In [None]:
pip install transformers

In [None]:
import numpy as np
# Numpy is fundamental for scientific computing in Python. 
# It provides support for arrays, mathematical functions, random number generation, and more.

import matplotlib.pyplot as plt
# Matplotlib is a plotting library. Here, we import the pyplot interface to provide 
# easy-to-use functions for creating plots and figures.

# import mpl_toolkits.mplot3d.Axes3D
# This is commonly used for 3D plotting in Matplotlib. However, it's a part of 
# Matplotlib and does not need to be explicitly imported unless you are using it directly.

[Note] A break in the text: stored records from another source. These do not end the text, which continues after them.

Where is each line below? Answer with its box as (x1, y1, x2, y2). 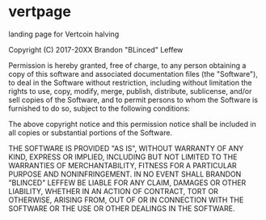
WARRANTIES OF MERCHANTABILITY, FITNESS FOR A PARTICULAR (8, 160, 237, 170)
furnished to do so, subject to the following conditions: (8, 104, 190, 113)
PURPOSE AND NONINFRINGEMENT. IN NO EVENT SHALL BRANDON (8, 169, 242, 179)
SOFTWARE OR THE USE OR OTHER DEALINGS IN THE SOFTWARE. (8, 203, 235, 213)
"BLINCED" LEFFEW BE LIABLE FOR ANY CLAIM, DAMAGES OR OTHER (8, 177, 247, 188)
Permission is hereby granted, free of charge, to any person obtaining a (8, 60, 247, 70)
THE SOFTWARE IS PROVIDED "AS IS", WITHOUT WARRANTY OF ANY (8, 143, 244, 153)
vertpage (8, 2, 71, 21)
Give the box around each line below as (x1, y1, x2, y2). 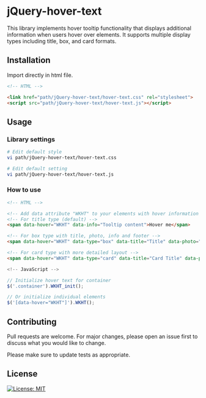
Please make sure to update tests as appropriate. (7, 351, 131, 358)
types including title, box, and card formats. (7, 37, 117, 45)
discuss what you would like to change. (7, 339, 106, 347)
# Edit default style (7, 149, 62, 155)
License (7, 369, 38, 379)
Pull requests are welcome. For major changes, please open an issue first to (7, 333, 198, 340)
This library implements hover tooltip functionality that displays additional (7, 24, 192, 32)
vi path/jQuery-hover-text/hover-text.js (7, 171, 114, 178)
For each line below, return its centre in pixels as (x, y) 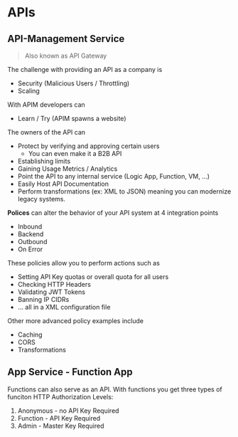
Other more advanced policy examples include (76, 321)
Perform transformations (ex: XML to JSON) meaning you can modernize (124, 191)
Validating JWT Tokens (51, 292)
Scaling (29, 91)
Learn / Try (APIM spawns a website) (72, 119)
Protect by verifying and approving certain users (88, 146)
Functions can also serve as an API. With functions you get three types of (115, 389)
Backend (31, 234)
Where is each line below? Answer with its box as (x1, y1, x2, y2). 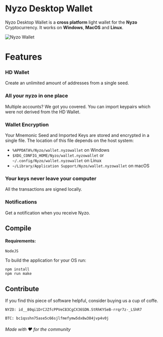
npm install (5, 267, 30, 272)
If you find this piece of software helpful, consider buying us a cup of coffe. (5, 298, 159, 303)
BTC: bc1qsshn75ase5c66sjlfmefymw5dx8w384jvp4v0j (5, 316, 109, 321)
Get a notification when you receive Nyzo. (5, 210, 90, 216)
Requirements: (5, 237, 36, 244)
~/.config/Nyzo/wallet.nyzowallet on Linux (12, 158, 102, 164)
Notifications (5, 199, 37, 205)
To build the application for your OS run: (5, 257, 87, 264)
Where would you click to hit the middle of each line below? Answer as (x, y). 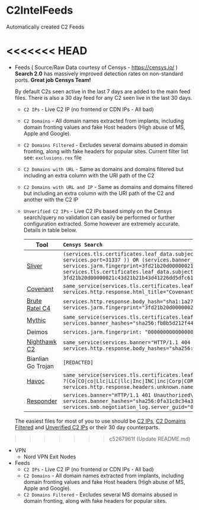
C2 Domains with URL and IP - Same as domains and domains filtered (108, 187)
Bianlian (38, 358)
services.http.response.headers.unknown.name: (130, 387)
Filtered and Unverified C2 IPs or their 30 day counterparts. (87, 427)
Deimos (37, 332)
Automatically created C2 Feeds (45, 27)
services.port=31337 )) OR (101, 260)
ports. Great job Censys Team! (53, 80)
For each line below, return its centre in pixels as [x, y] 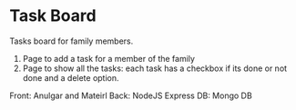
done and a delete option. [71, 77]
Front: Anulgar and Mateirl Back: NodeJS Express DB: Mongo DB [131, 95]
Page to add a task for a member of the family [109, 58]
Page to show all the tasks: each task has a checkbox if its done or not [155, 68]
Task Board [53, 16]
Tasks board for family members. [71, 41]
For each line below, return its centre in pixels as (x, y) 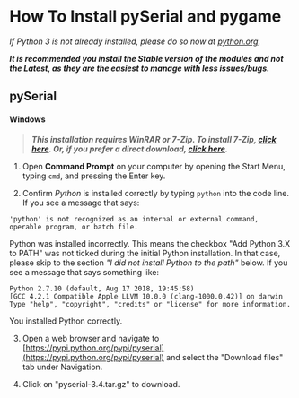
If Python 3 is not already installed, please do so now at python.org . (135, 41)
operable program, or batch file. (74, 227)
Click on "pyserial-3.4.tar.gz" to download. (101, 384)
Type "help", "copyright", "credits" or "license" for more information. (150, 304)
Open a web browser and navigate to (91, 338)
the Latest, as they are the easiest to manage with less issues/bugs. (140, 68)
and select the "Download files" (224, 357)
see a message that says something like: (84, 272)
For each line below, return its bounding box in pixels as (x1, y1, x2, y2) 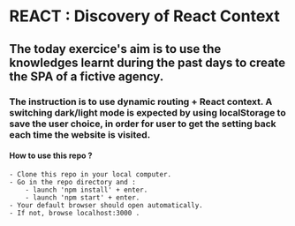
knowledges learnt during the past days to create (9, 55, 286, 70)
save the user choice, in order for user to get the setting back (9, 117, 276, 130)
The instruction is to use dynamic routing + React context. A (9, 95, 273, 108)
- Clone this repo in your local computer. (9, 169, 172, 178)
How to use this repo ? (9, 150, 93, 161)
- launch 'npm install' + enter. (25, 185, 148, 194)
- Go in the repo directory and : (9, 177, 137, 186)
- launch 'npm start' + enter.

from transformers import DPTImageProcessor, DPTForDepthEstimation
# Importing from the Hugging Face Transformers library. DPTImageProcessor is used for 
# preparing images for the DPT model, and DPTForDepthEstimation is the model itself for 
# estimating depth from images.

import torch
# PyTorch is a machine learning library. It is used here because the DPT model 
# is implemented in PyTorch.

from PIL import Image
# PIL (Python Imaging Library) is used for opening, manipulating, and saving 
# many different image file formats.

import plotly.graph_objs as go
# Plotly's graph objects are used for creating and manipulating complex interactive plots.
# This will be useful for creating interactive 3D visualizations of the depth maps.

# Possible next steps in your script:
# - Load and preprocess an image
# - Use the DPT model to estimate the depth map from the image


In [None]:
# Import necessary libraries
from PIL import Image
from transformers import DPTImageProcessor, DPTForDepthEstimation

# Load the image
# The image is loaded from a specific path within the project workspace.
# Replace the path with the correct path to your image file.
url = "Images/170606123840-01-homo-sapiens-fossils.jpg"
image = Image.open(url)

# Initialize the Dense Prediction Transformer (DPT) model
# DPT is a state-of-the-art model for depth estimation, developed by Intel.
# The model 'dpt-large' is used here for its high accuracy in depth estimation.
# The model and its corresponding processor are loaded from Hugging Face's transformers library.
processor = DPTImageProcessor.from_pretrained("Intel/dpt-large")
model = DPTForDepthEstimation.from_pretrained("Intel/dpt-large")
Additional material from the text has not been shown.